The Indian artist borrowed the title Edifice Complex from a phrase coined by Behn Cervantes, a Filipino activist writing in the time of the autocrat Ferdinand Marcos. It references the phenomenon where individuals, organisations, or governments become obsessed with building grandiose structures to give an impression of power, status or progress, often at the expense of more pressing needs. Kulavoor's works explore this theme, particularly in the context of post-independence aspirations taking the shape of structures built in tier-one and tier-two towns across India.
Kuvaloor’s solo exhibition displayed in TARQ's new home and with lighting design by Tripti Sahni of Studio Trace, this body of work places urban structures firmly in the foreground transferring the focus from the people that inhabit the city to the city itself.
I speak to Sameer Kulavoor on his engagement with the urban construction and his practice.
Rahul Kumar: Your recent work explores the urban city as a living being of sorts, one that has an organic amoebic mutation. What in particular interests you about this phenomenon? How did you arrive at the title, Edifice Complex?
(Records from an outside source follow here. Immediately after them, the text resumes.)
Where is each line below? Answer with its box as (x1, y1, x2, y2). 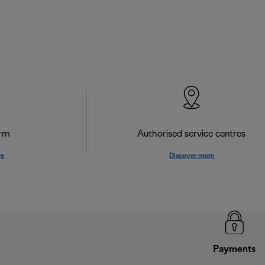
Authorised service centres (137, 130, 246, 139)
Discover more (169, 153, 214, 160)
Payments (213, 245, 256, 254)
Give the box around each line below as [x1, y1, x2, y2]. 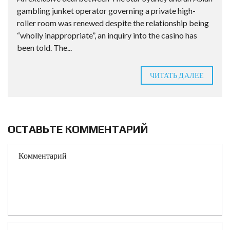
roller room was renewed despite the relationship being [17, 18, 209, 28]
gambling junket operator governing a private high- [17, 6, 196, 15]
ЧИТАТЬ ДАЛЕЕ [149, 71, 204, 80]
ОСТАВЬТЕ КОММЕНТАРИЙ [8, 123, 148, 136]
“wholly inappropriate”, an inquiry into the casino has [17, 30, 197, 40]
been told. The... [17, 43, 72, 52]
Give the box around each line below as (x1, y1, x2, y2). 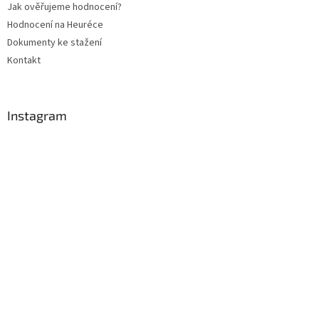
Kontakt (7, 53, 41, 68)
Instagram (7, 108, 67, 124)
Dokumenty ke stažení (7, 36, 102, 51)
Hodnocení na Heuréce (7, 18, 103, 33)
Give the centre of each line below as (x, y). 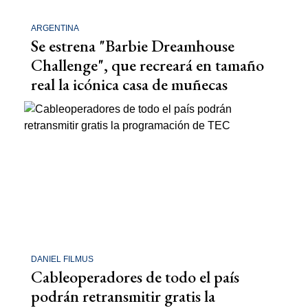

Sameer Kulavoor: While one sees the urban city as a living being undergoing an amoebic mutation, the most interesting aspects are the factors that come together to cause this mutation. These factors range from lack of space and time, real estate regulation policies, aspirations of people, easy availability of labour, power lobbies and the ingenuity of working around these restrictions and working with available resources. There are ever changing hierarchies or power structures at, both, micro and macro level, that come together to decide how spaces and structures are built and how they function. For example, the ruling party of a state or nation makes decisions on how infrastructure projects or legislative buildings look/work and which architect/contractor gets the tender. At a micro level, the most powerful member of a family or the owner of a land could decide how they'd like the family home to be built, who is commissioned to build it, what the home should feel and look like, etc. In both cases, there may be grand personal aspirations or ambitions to project a certain image—in order to give an impression of power, status or progress, often at the expense of more pressing needs. These factors collectively combine to this phenomenon of mutation. The title Edifice Complex is borrowed from a phrase coined by Behn Cervantes, a Filipino activist writing in the time of the autocrat Ferdinand Marcos. The Marcos administration used publicly funded grandiose construction projects as political and election propaganda.
Rahul: While you live in a metropolis and several of your works have referenced it too, there are images that juxtapose small-town architectural sensibilities. Please talk about how this happened and also what was special about Memphis Milano's post-modern inspirations?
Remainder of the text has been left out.